By putting the cameras on the headset, Oculus Insight removed the external hardware entirely. Setup no longer involved mounting sensors, the tracked area was not bounded by where the sensors could reach, and room-scale tracking worked out of the box.[5][2] The Quest was the first consumer Oculus headset to ship with built-in 6DOF inside-out tracking, and the Rift S brought the same system to PC-connected VR.[4][5]

Relationship to Guardian

The cameras and the room map that Oculus Insight builds also feed the Guardian boundary system, which lets the user draw a play-space boundary and warns them before they reach the edge of it. Because the headset already tracks its position inside the mapped room, Guardian can tell when the user approaches or crosses the boundary and show a grayscale Passthrough view of the real surroundings from the same cameras.[4] Facebook stated that the camera and Guardian data used for tracking was processed on the device and was not collected or stored by the company.[7]

Accuracy and development

To tune the system, Oculus engineers installed OptiTrack motion-capture cameras, the kind used for visual effects work, in homes and offices and compared the OptiTrack measurements against the Oculus Insight output. From that comparison they refined the computer vision algorithms until tracking was accurate to within a millimeter, enough to register a subtle tilt of the head or a small movement of the hand.[1][2] The team also recorded thousands of hours of video across rooms that varied in lighting, decoration, and size, and built automated systems that replayed that footage to flag any change in tracking performance.[1]

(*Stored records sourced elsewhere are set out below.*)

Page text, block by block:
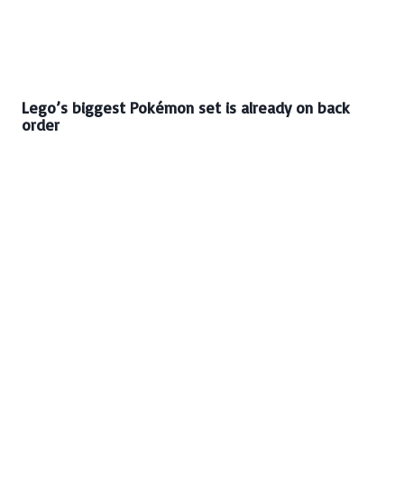
Lego’s biggest Pokémon set is already on back
order
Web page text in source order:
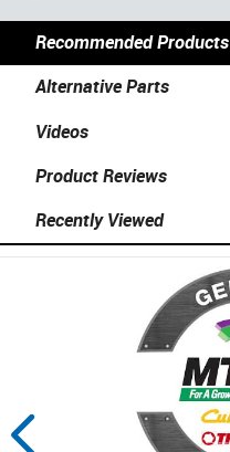
Recommended Products
Alternative Parts
Videos
Product Reviews
Recently Viewed
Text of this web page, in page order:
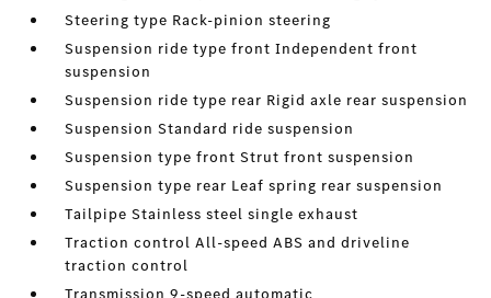
Steering type Rack-pinion steering
Suspension ride type front Independent front
suspension
Suspension ride type rear Rigid axle rear suspension
Suspension Standard ride suspension
Suspension type front Strut front suspension
Suspension type rear Leaf spring rear suspension
Tailpipe Stainless steel single exhaust
Traction control All-speed ABS and driveline
traction control
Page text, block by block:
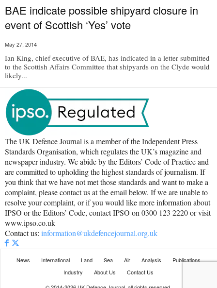
BAE indicate possible shipyard closure in
event of Scottish ‘Yes’ vote
May 27, 2014
Ian King, chief executive of BAE, has indicated in a letter submitted
to the Scottish Affairs Committee that shipyards on the Clyde would
likely...
The UK Defence Journal is a member of the Independent Press
Standards Organisation, which regulates the UK’s magazine and
newspaper industry. We abide by the Editors’ Code of Practice and
are committed to upholding the highest standards of journalism. If
you think that we have not met those standards and want to make a
complaint, please contact us at the email below. If we are unable to
resolve your complaint, or if you would like more information about
IPSO or the Editors’ Code, contact IPSO on 0300 123 2220 or visit
www.ipso.co.uk
Contact us: information@ukdefencejournal.org.uk
News International Land Sea Air Analysis
Publications
Industry
About Us
Contact Us
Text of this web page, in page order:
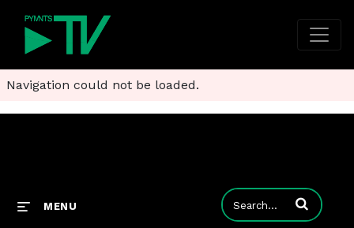
Navigation could not be loaded.
MENU Enter terms to
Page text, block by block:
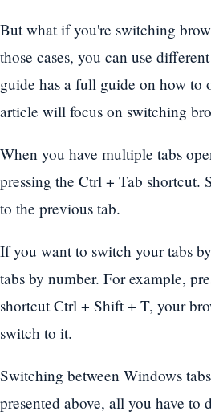
But what if you're switching
those cases, you can use
guide has a full guide on how to
article will focus on switching
When you have multiple tabs
pressing the Ctrl + Tab shortcut.
to the previous tab.
If you want to switch your tabs
tabs by number. For example,
shortcut Ctrl + Shift + T, your
switch to it.
Switching between Windows
presented above, all you have
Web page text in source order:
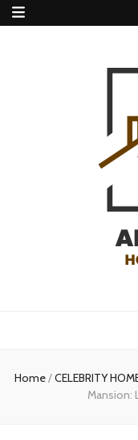
Home/CELEBRITY
Mansion:
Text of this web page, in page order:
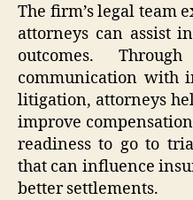
The firm’s legal team
attorneys can assist
outcomes.
communication with
litigation, attorneys
improve
readiness to go to
that can influence
better settlements.
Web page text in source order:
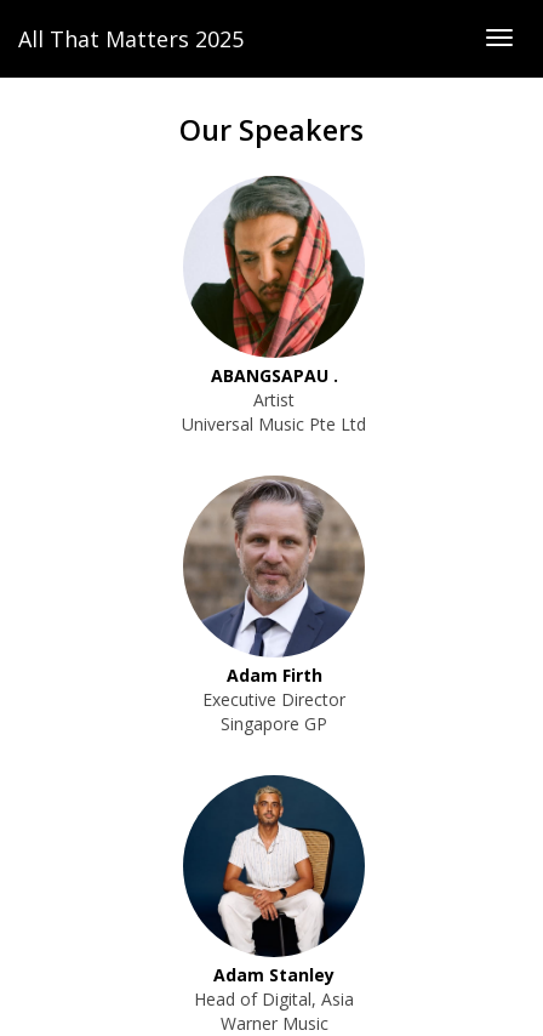
All That Matters 2025
Our Speakers
ABANGSAPAU .
Artist
Universal Music Pte Ltd
Adam Firth
Executive Director
Singapore GP
Adam Stanley
Head of Digital, Asia
Warner Music
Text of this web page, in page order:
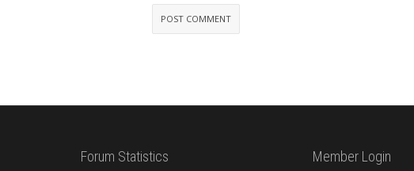
Forum Statistics Member Login
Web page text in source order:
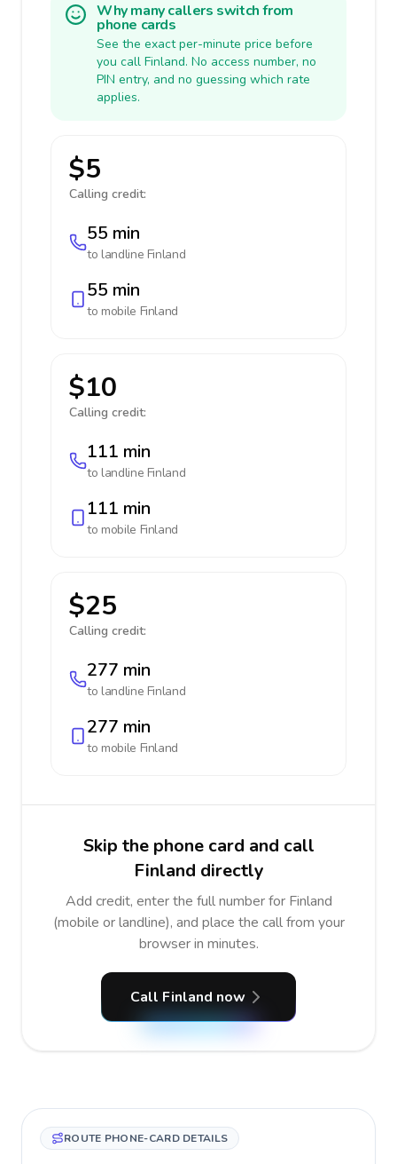
Why many callers switch from
phone cards
See the exact per-minute price before
you call Finland. No access number, no
PIN entry, and no guessing which rate
applies.
$5
Calling credit:
55 min
to landline Finland
55 min
to mobile Finland
$10
Calling credit:
111 min
to landline Finland
111 min
to mobile Finland
$25
Calling credit:
277 min
to landline Finland
277 min
to mobile Finland
Skip the phone card and call
Finland directly
Add credit, enter the full number for Finland
(mobile or landline), and place the call from your
browser in minutes.
Call Finland now
ROUTE PHONE-CARD DETAILS
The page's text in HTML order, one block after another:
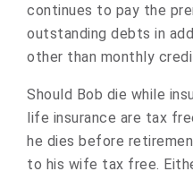
continues to pay the
outstanding debts in
other than monthly
Should Bob die while
life insurance are tax
he dies before
to his wife tax free.
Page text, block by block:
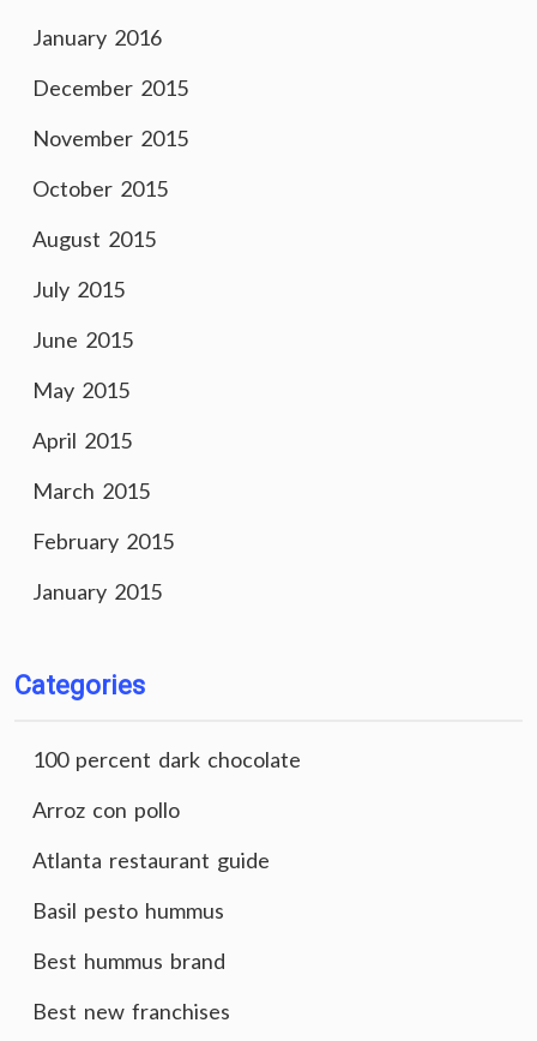
January 2016
December 2015
November 2015
October 2015
August 2015
July 2015
June 2015
May 2015
April 2015
March 2015
February 2015
January 2015
Categories
100 percent dark chocolate
Arroz con pollo
Atlanta restaurant guide
Basil pesto hummus
Best hummus brand
Best new franchises
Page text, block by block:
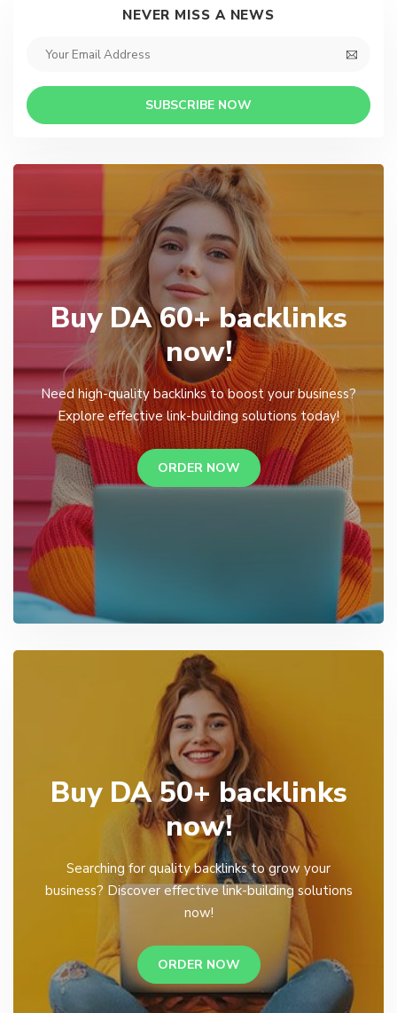
NEVER MISS A NEWS
SUBSCRIBE NOW
Buy DA 60+ backlinks
now!
Need high-quality backlinks to boost your business?
Explore effective link-building solutions today!
ORDER NOW
Buy DA 50+ backlinks
now!
Searching for quality backlinks to grow your
business? Discover effective link-building solutions
now!
ORDER NOW
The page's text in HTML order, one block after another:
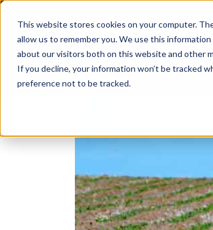
This website stores cookies on your computer.
allow us to remember you. We use this
about our visitors both on this website and other
If you decline, your information won’t be tracked
preference not to be tracked.
Skip
content
COMPANY
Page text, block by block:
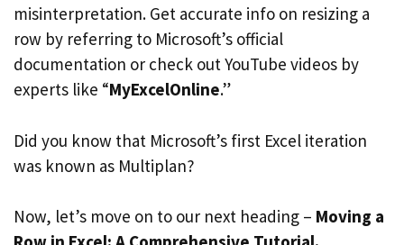
misinterpretation. Get accurate info on resizing a
row by referring to Microsoft’s official
documentation or check out YouTube videos by
experts like “MyExcelOnline.”
Did you know that Microsoft’s first Excel iteration
was known as Multiplan?
Now, let’s move on to our next heading – Moving a
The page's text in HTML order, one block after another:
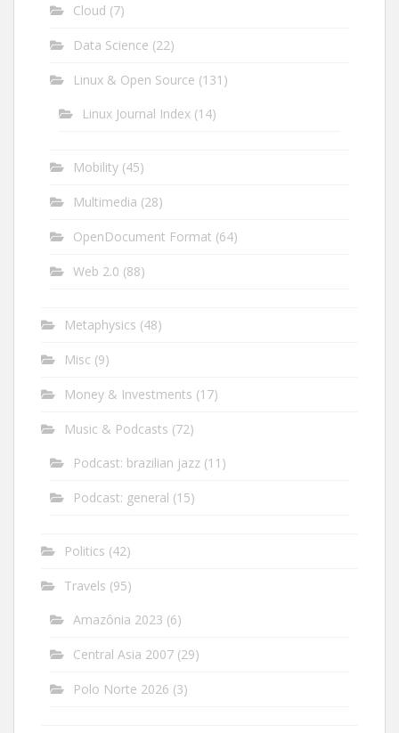
Cloud (7)
Data Science (22)
Linux & Open Source (131)
Linux Journal Index (14)
Mobility (45)
Multimedia (28)
OpenDocument Format (64)
Web 2.0 (88)
Metaphysics (48)
Misc (9)
Money & Investments (17)
Music & Podcasts (72)
Podcast: brazilian jazz (11)
Podcast: general (15)
Politics (42)
Travels (95)
Amazônia 2023 (6)
Central Asia 2007 (29)
Polo Norte 2026 (3)

The technology traces back to 13th Lab, a Swedish computer vision company whose SLAM work Facebook acquired in 2014, and to the Santa Cruz standalone prototype shown in 2016. Engineers including Oskar Linde, a co-founder of 13th Lab, and Joel Hesch led the work that became Oculus Insight, developed across teams in Zurich, Menlo Park, and Seattle.[1] Later Meta headsets carried the lineage forward: the Meta Quest line continued to use inside-out tracking, and on the Quest Pro the controllers became self-tracking, each with its own onboard cameras, so they no longer depended on the headset seeing their LEDs.[2]